Work task: Please retype all of the data below, word for word.

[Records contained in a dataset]

• • •

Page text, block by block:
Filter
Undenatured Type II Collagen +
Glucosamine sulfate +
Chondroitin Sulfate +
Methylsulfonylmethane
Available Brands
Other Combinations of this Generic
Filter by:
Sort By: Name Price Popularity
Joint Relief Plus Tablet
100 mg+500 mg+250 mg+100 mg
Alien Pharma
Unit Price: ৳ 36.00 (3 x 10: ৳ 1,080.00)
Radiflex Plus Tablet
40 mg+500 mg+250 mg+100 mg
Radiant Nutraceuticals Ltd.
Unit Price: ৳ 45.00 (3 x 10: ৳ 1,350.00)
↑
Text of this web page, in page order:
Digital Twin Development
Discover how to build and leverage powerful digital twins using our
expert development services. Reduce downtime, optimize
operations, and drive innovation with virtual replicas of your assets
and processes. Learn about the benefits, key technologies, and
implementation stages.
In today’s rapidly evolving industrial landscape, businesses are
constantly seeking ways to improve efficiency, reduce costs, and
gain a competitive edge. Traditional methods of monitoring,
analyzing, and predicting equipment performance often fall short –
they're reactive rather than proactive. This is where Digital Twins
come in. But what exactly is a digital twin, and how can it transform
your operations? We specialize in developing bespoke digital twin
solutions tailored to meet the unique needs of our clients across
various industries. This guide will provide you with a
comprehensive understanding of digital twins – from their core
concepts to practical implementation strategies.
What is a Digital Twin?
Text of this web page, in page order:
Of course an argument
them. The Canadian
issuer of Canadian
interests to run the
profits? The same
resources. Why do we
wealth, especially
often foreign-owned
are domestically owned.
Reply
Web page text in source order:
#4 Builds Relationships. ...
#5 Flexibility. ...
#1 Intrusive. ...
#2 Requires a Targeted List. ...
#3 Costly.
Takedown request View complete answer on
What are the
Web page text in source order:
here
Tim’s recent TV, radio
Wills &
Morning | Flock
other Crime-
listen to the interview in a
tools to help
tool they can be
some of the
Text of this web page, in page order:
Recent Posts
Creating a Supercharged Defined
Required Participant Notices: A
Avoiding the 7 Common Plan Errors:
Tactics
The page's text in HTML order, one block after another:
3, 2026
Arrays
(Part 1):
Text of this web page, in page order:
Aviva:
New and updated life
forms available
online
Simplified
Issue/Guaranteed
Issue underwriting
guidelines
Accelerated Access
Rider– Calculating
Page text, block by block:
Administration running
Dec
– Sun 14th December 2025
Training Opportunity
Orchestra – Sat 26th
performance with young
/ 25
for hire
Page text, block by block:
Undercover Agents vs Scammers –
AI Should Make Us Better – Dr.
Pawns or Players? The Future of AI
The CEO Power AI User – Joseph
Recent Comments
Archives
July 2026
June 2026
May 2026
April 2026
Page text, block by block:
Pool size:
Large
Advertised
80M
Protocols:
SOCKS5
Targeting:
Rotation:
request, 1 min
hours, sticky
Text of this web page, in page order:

• • •

Response to this exercise:
Page text, block by block:
Filter
Undenatured Type II Collagen +
Glucosamine sulfate +
Chondroitin Sulfate +
Methylsulfonylmethane
Available Brands
Other Combinations of this Generic
Filter by:
Sort By: Name Price Popularity
Joint Relief Plus Tablet
100 mg+500 mg+250 mg+100 mg
Alien Pharma
Unit Price: ৳ 36.00 (3 x 10: ৳ 1,080.00)
Radiflex Plus Tablet
40 mg+500 mg+250 mg+100 mg
Radiant Nutraceuticals Ltd.
Unit Price: ৳ 45.00 (3 x 10: ৳ 1,350.00)
↑
Text of this web page, in page order:
Digital Twin Development
Discover how to build and leverage powerful digital twins using our
expert development services. Reduce downtime, optimize
operations, and drive innovation with virtual replicas of your assets
and processes. Learn about the benefits, key technologies, and
implementation stages.
In today’s rapidly evolving industrial landscape, businesses are
constantly seeking ways to improve efficiency, reduce costs, and
gain a competitive edge. Traditional methods of monitoring,
analyzing, and predicting equipment performance often fall short –
they're reactive rather than proactive. This is where Digital Twins
come in. But what exactly is a digital twin, and how can it transform
your operations? We specialize in developing bespoke digital twin
solutions tailored to meet the unique needs of our clients across
various industries. This guide will provide you with a
comprehensive understanding of digital twins – from their core
concepts to practical implementation strategies.
What is a Digital Twin?
Text of this web page, in page order:
Of course an argument
them. The Canadian
issuer of Canadian
interests to run the
profits? The same
resources. Why do we
wealth, especially
often foreign-owned
are domestically owned.
Reply
Web page text in source order:
#4 Builds Relationships. ...
#5 Flexibility. ...
#1 Intrusive. ...
#2 Requires a Targeted List. ...
#3 Costly.
Takedown request View complete answer on
What are the
Web page text in source order:
here
Tim’s recent TV, radio
Wills &
Morning | Flock
other Crime-
listen to the interview in a
tools to help
tool they can be
some of the
Text of this web page, in page order:
Recent Posts
Creating a Supercharged Defined
Required Participant Notices: A
Avoiding the 7 Common Plan Errors:
Tactics
The page's text in HTML order, one block after another:
3, 2026
Arrays
(Part 1):
Text of this web page, in page order:
Aviva:
New and updated life
forms available
online
Simplified
Issue/Guaranteed
Issue underwriting
guidelines
Accelerated Access
Rider– Calculating
Page text, block by block:
Administration running
Dec
– Sun 14th December 2025
Training Opportunity
Orchestra – Sat 26th
performance with young
/ 25
for hire
Page text, block by block:
Undercover Agents vs Scammers –
AI Should Make Us Better – Dr.
Pawns or Players? The Future of AI
The CEO Power AI User – Joseph
Recent Comments
Archives
July 2026
June 2026
May 2026
April 2026
Page text, block by block:
Pool size:
Large
Advertised
80M
Protocols:
SOCKS5
Targeting:
Rotation:
request, 1 min
hours, sticky
Text of this web page, in page order:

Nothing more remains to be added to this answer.